(Task prompt) Only a number is wanted here: the count of lines in the entries below that include the word "licença".

(Source material)
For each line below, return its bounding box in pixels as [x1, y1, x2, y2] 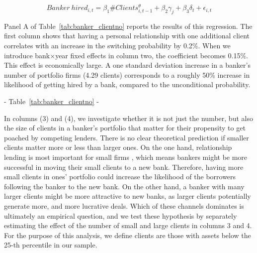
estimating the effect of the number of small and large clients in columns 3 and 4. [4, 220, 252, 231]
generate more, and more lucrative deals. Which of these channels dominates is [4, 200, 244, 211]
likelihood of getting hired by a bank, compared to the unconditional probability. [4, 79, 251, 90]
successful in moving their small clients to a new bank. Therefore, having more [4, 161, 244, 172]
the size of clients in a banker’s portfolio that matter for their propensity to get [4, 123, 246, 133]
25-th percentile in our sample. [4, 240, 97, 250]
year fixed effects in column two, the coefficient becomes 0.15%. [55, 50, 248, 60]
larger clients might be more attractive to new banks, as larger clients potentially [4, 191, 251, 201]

--

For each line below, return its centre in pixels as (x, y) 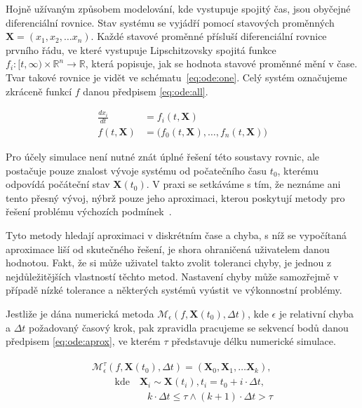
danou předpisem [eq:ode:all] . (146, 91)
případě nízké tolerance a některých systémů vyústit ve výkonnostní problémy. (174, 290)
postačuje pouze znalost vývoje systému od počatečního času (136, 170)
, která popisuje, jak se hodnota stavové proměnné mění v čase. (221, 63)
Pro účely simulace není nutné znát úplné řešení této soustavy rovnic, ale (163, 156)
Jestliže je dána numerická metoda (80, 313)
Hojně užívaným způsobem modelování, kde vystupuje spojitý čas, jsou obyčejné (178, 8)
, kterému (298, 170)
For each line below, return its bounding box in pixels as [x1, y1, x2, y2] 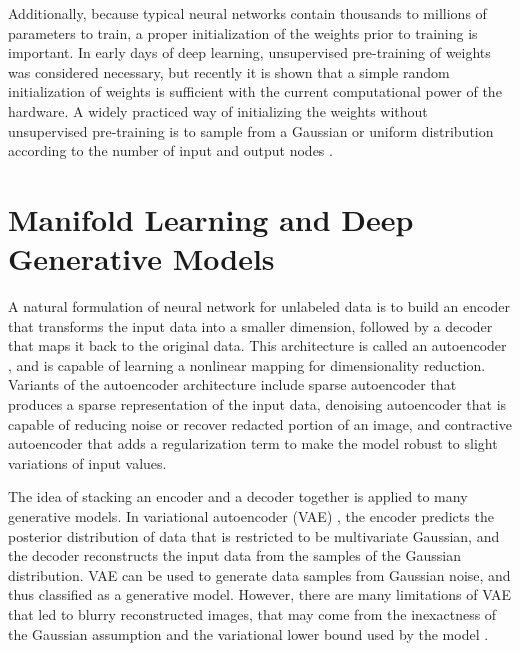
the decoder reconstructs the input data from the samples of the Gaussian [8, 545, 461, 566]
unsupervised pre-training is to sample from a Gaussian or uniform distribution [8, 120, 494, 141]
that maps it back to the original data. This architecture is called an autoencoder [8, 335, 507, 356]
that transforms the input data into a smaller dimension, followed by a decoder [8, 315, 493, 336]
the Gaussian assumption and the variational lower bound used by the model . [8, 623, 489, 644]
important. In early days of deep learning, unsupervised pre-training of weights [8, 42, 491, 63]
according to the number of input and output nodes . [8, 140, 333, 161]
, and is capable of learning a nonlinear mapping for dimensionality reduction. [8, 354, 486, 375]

* * *

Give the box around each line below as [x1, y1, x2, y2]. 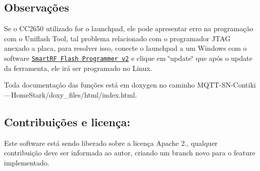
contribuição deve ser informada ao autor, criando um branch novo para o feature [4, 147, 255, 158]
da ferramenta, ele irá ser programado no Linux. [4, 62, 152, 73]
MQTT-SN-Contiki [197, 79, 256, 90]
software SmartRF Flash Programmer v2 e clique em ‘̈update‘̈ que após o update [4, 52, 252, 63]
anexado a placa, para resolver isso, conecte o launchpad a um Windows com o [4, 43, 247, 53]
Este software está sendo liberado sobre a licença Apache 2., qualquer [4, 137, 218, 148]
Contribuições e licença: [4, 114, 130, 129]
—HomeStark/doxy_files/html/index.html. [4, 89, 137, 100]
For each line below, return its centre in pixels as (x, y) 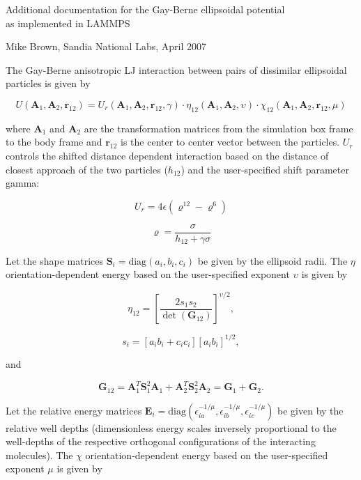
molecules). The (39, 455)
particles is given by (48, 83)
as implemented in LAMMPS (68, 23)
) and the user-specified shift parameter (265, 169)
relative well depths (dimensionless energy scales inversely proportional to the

(Result of the task) 2